Nichols’s writing hinges on an awareness of the audience: we are addressed directly and told the kind of personal, unspeakable feelings that the characters would never tell each other. We learn how Sheila blames her own promiscuous past for her Josephine’s disability, and how she persists in searching for milestones and progress. We also hear how Bri resents his daughter and sees no hope or opportunity for her quality of life.
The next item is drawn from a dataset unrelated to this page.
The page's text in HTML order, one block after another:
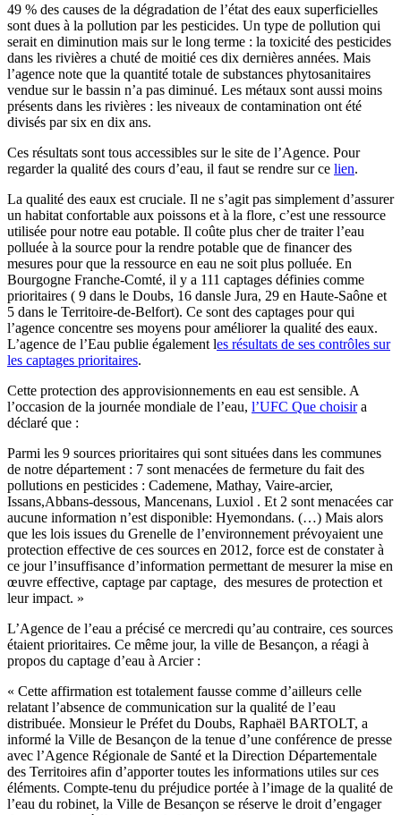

Claire Skinner, Toby Stephens and Storme Toolis in A Day in the Death of Joe Egg
It's bleak, but Toby Skinner is relentlessly funny as he anaesthetises his desperation with ribald jokes. He and Skinner spark as they create different personalities to give voice to their silent, unresponsive daughter. When well-meaning friends Pam and Freddie arrive, they voice the prejudice and challenges of the outside world, referring to Joe as ‘a lost cause’. Later Josephine's grandmother, played with wry comedy by Patricia Hodge, repeatedly remarks how lovely Joe would be ‘if she was running around’.
For all the humour, A Day in the Death of Joe Egg is inevitably, a sobering and devastating watch. But the honesty of Nichols’s writing and the sensitivity of Evans’s direction prevent the production from ever feeling mawkish, pitiful or emotionally exploitative. Instead this is a show that celebrates humanity and hope, without undermining or denying the insurmountable challenges of being a carer.
What is most remarkable is how it endures and feel so timeless. Apart from the 60s styling in Peter McKintosh’s intricate set and costume designs (which are basically back in fashion again), the story could have been written yesterday.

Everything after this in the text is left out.